The 900 troops were waiting to return home after completing their training because of delays over clearance for the officers who will replace them.

The hold-up was reportedly Nairobi's response to new UK travel warnings for Britons travelling to Kenya.

The Ministry of Defence said UK troops would continue to train in Kenya.

The Foreign Office has previously issued a "high threat" from terrorists advisory for parts of Kenya.

'Successful outcome'

The two countries are in talks over a new Memorandum of Understanding on military co-operation between them. The current memorandum expires in April 2015.

"The delay in receipt of diplomatic clearances from the Kenyan authorities has now been resolved, and further UK training in Kenya will proceed", an MoD spokesman said.

"Troops who have completed training are returning to the UK."

Most of the soldiers from the 3rd Battalion, The Rifles have already arrived, and they all will have left Kenya by 4 July, the spokesman added.

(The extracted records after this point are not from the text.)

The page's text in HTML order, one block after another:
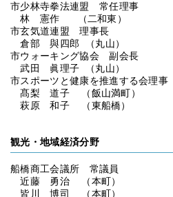
市少林寺拳法連盟 常任理事
林 憲作 （二和東）
市玄気道連盟 理事長
倉部 與四郎 （丸山）
市ウォーキング協会 副会長
武田 眞理子 （丸山）
市スポーツと健康を推進する会理事
髙梨 道子 （飯山満町）
萩原 和子 （東船橋）
観光・地域経済分野
船橋商工会議所 常議員
近藤 勇治 （本町）
皆川 博司 （本町）
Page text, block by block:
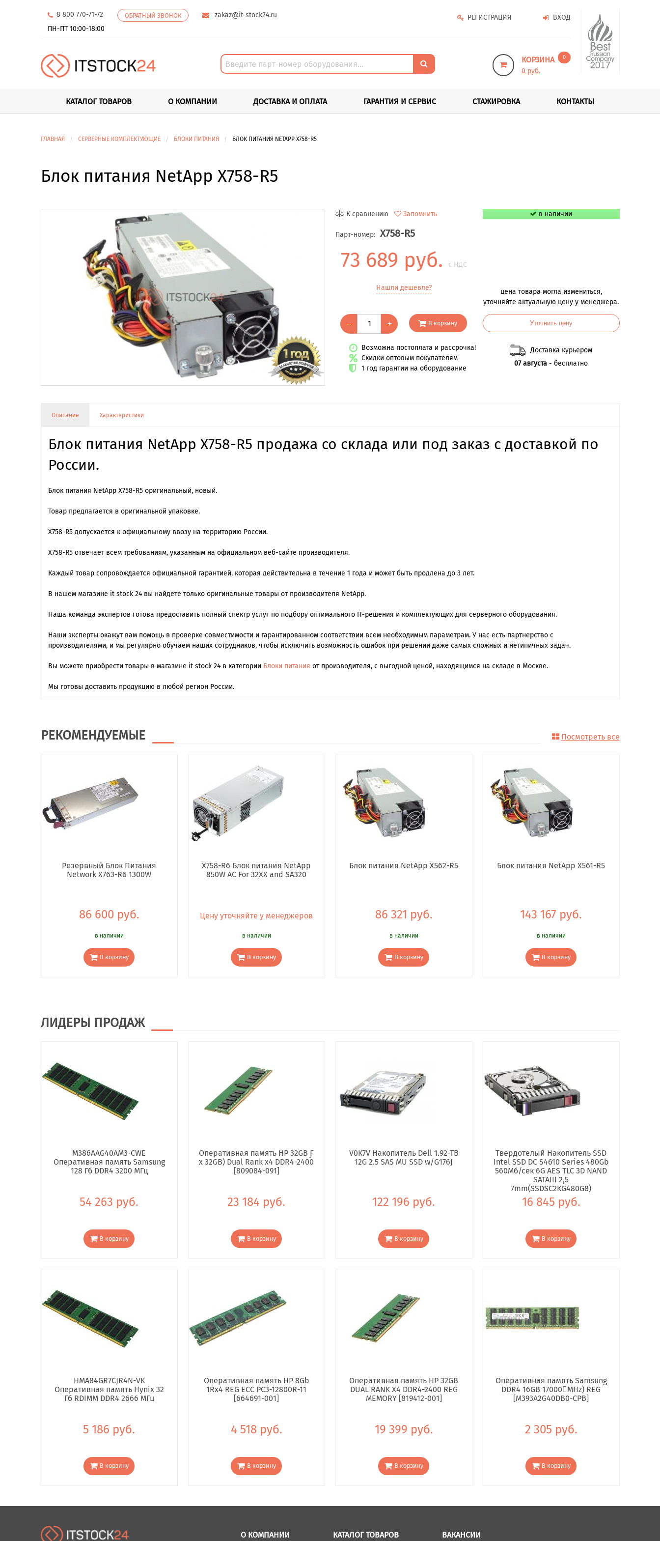
8 800 770-71-72 ОБРАТНЫЙ ЗВОНОК
zakaz@it-stock24.ru
ПН-ПТ 10:00-18:00
ВХОД
РЕГИСТРАЦИЯ
КОРЗИНА 0
0 руб.
КАТАЛОГ ТОВАРОВ О КОМПАНИИ ДОСТАВКА И ОПЛАТА ГАРАНТИЯ И СЕРВИС СТАЖИРОВКА КОНТАКТЫ
ГЛАВНАЯ СЕРВЕРНЫЕ КОМПЛЕКТУЮЩИЕ БЛОКИ ПИТАНИЯ БЛОК ПИТАНИЯ NETAPP X758-R5
Блок питания NetApp X758-R5
К сравнению Запомнить
Парт-номер: X758-R5
73 689 руб. с НДС
Нашли дешевле?
– + В корзину
Возможна постоплата и рассрочка!
Скидки оптовым покупателям
1 год гарантии на оборудование
в наличии
цена товара могла измениться,
уточняйте актуальную цену у менеджера.
Уточнить цену
Доставка курьером
07 августа - бесплатно
Описание Характеристики
Блок питания NetApp X758-R5 продажа со склада или под заказ с доставкой по
России.
Блок питания NetApp X758-R5 оригинальный, новый.
Товар предлагается в оригинальной упаковке.
X758-R5 допускается к официальному ввозу на территорию России.
X758-R5 отвечает всем требованиям, указанным на официальном веб-сайте производителя.
Каждый товар сопровождается официальной гарантией, которая действительна в течение 1 года и может быть продлена до 3 лет.
В нашем магазине it stock 24 вы найдете только оригинальные товары от производителя NetApp.
Наша команда экспертов готова предоставить полный спектр услуг по подбору оптимального IT-решения и комплектующих для серверного оборудования.
Наши эксперты окажут вам помощь в проверке совместимости и гарантированном соответствии всем необходимым параметрам. У нас есть партнерство с
производителями, и мы регулярно обучаем наших сотрудников, чтобы исключить возможность ошибок при решении даже самых сложных и нетипичных задач.
Вы можете приобрести товары в магазине it stock 24 в категории Блоки питания от производителя, с выгодной ценой, находящимся на складе в Москве.
Мы готовы доставить продукцию в любой регион России.
РЕКОМЕНДУЕМЫЕ Посмотреть все
Резервный Блок Питания
Network X763-R6 1300W
86 600 руб.
в наличии
В корзину
X758-R6 Блок питания NetApp
850W AC For 32XX and SA320
Цену уточняйте у менеджеров
в наличии
В корзину
Блок питания NetApp X562-R5
86 321 руб.
в наличии
В корзину
Блок питания NetApp X561-R5
143 167 руб.
в наличии
В корзину
ЛИДЕРЫ ПРОДАЖ
M386AAG40AM3-CWE
Оперативная память Samsung
128 Гб DDR4 3200 МГц
54 263 руб.
В корзину
Оперативная память HP 32GB Ƒ
x 32GB) Dual Rank x4 DDR4-2400
[809084-091]
23 184 руб.
В корзину
V0K7V Накопитель Dell 1.92-TB
12G 2.5 SAS MU SSD w/G176J
122 196 руб.
В корзину
Твердотелый Накопитель SSD
Intel SSD DC S4610 Series 480Gb
560Мб/сек 6G AES TLC 3D NAND
SATAIII 2,5
7mm(SSDSC2KG480G8)
16 845 руб.
В корзину
HMA84GR7CJR4N-VK
Оперативная память Hynix 32
Гб RDIMM DDR4 2666 МГц
5 186 руб.
В корзину
Оперативная память HP 8Gb
1Rx4 REG ECC PC3-12800R-11
[664691-001]
4 518 руб.
В корзину
Оперативная память HP 32GB
DUAL RANK X4 DDR4-2400 REG
MEMORY [819412-001]
19 399 руб.
В корзину
Оперативная память Samsung
DDR4 16GB 17000񢋕MHz) REG
[M393A2G40DB0-CPB]
2 305 руб.
В корзину
О КОМПАНИИ КАТАЛОГ ТОВАРОВ ВАКАНСИИ

They had been unable to return home because they would usually fly on the same charter aircraft that would carry the incoming troops.

But because of the delay in clearances, the MoD used commercial services to fly them back to the UK.

Earlier, Kenya's Standard Newspaper reported that five "senior military officers" had been expelled from the UK during the diplomatic row between the countries.

The MoD said some Kenyan Canine Regiment officers had "returned home recently during a break in training" and that their training would resume next week.

The military agreement between the two countries governs the UK's use of the Nanyuki training area, 125 miles north of Nairobi.

The MoD said it was confident of a "successful and rapid outcome" in the negotiations.

Warnings that UK nationals should avoid Kenya because of potential threats the militant Islamist group al-Shabab resulted in 400 UK tourists being evacuated from parts of the Kenyan coast in May.

Tour operators Thomson and First Choice cancelled all flights to Mombasa until October.